Below you will find the abstracts that were submitted and unfortunately not accepted for the 2017 run of the Researcher-in-residence programme. The abstracts are in alphabetical order. If your abstract is published here and you would like to have your name posted with it, please contact us and let us know. The accepted projects and their abstracts can be found here.

We want to thank all researchers for their interesting proposals, wish them all the best for 2017 and hope to see them again in a following year!

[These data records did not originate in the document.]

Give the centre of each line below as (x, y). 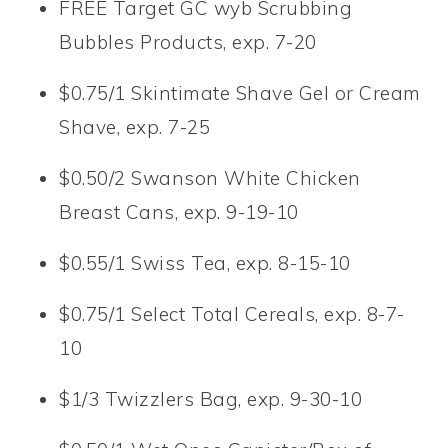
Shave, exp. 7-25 (135, 126)
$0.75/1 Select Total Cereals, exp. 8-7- (232, 313)
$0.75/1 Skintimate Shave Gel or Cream (240, 92)
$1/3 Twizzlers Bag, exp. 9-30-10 (211, 398)
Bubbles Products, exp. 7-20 (188, 41)
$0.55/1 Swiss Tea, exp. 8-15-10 (205, 262)
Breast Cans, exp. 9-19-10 (179, 211)
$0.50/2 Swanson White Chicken (210, 177)
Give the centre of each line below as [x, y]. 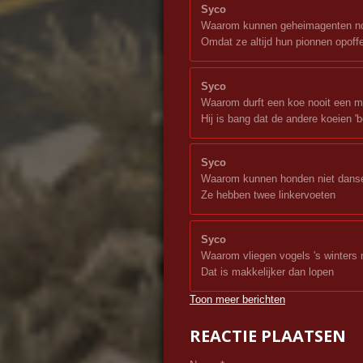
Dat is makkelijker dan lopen [267, 271]
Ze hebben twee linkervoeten [268, 195]
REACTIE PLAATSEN [268, 336]
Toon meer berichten [237, 299]
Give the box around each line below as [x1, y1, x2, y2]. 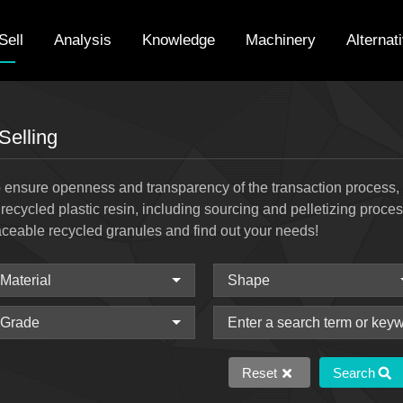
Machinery [245, 31, 316, 49]
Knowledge [141, 31, 215, 49]
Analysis [53, 31, 112, 49]
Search [333, 365, 375, 381]
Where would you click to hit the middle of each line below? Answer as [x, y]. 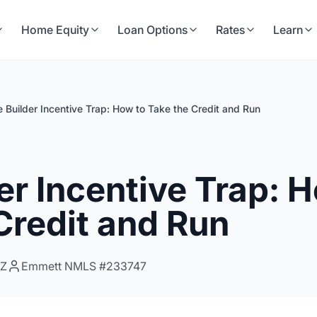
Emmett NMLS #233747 [84, 266]
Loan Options [152, 30]
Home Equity [55, 30]
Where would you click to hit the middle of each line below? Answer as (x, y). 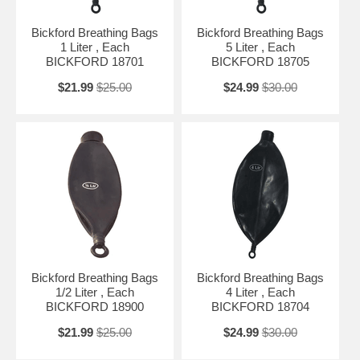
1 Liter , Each (94, 47)
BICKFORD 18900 (94, 306)
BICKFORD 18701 (94, 61)
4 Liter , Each (260, 292)
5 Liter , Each (260, 47)
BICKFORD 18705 (260, 61)
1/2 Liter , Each (94, 292)
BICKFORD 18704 (260, 306)
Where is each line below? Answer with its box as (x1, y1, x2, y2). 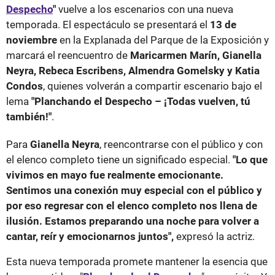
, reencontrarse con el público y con (99, 137, 263, 150)
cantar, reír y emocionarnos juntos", (6, 230, 174, 242)
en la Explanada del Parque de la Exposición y (57, 33, 269, 46)
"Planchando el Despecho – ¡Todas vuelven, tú (31, 95, 250, 107)
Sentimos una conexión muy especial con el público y (6, 184, 262, 196)
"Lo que (233, 153, 268, 166)
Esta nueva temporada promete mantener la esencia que (6, 255, 268, 268)
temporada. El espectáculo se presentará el (6, 18, 210, 31)
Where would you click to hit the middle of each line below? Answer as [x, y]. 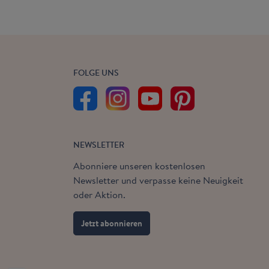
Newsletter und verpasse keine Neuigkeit [158, 180]
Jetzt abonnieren [112, 223]
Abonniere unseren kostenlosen [139, 166]
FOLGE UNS [96, 73]
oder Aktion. [99, 195]
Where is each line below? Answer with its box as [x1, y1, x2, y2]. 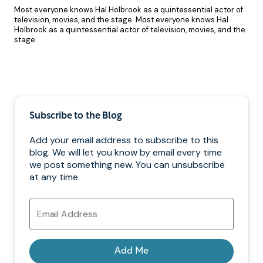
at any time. [29, 170, 80, 183]
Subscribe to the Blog [29, 111, 122, 121]
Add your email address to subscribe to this [29, 133, 218, 146]
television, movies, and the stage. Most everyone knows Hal [14, 14, 228, 25]
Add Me [114, 246, 149, 256]
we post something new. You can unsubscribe [29, 158, 225, 171]
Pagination [130, 76, 195, 90]
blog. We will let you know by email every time [29, 146, 222, 159]
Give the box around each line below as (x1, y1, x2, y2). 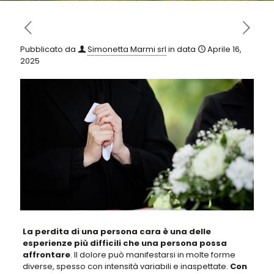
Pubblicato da (20, 43, 76, 55)
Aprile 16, (207, 43, 242, 55)
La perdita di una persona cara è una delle (22, 225, 211, 237)
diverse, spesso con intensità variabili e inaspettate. (22, 260, 230, 272)
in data (168, 43, 196, 55)
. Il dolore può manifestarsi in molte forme (70, 248, 235, 261)
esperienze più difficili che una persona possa (22, 237, 227, 249)
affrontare (22, 248, 70, 261)
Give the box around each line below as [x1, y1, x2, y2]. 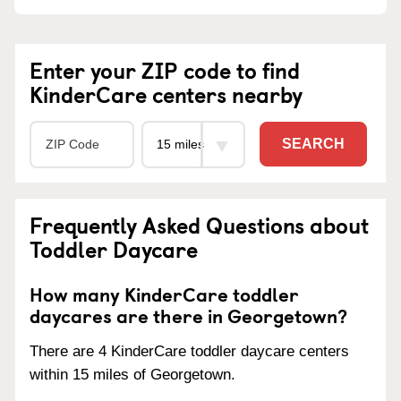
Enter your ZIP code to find [30, 53, 300, 86]
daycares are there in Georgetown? [30, 300, 347, 329]
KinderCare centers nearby [30, 77, 303, 110]
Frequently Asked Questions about [30, 208, 369, 241]
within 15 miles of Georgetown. [30, 365, 235, 383]
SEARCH [282, 136, 345, 152]
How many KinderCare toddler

Deep learning OCR post-correction – dr. Janneke van der Zwaan

Humanities research makes extensive use of digital archives. Most of these archives, including the KB newspaper data, consist of digitized text. One of the major challenges of using these collections for research is the fact that Optical Character Recognition (OCR) on scanned historical documents is far from perfect. Although it is hard to quantify the impact of OCR mistakes on humanities research (Traub et al., 2015), it is known that these mistakes have a negative impact on basic text processing techniques such as sentence boundary detection, tokenization, and part-of-speech tagging (Lopresti, 2009). As these basic techniques are often used prior to performing more advanced techniques and most advanced techniques use words as features, it is likely that OCR mistakes have a negative impact on more advanced text mining tasks humanities researchers are interested in, such as named entity recognition, topic modeling, and sentiment analysis.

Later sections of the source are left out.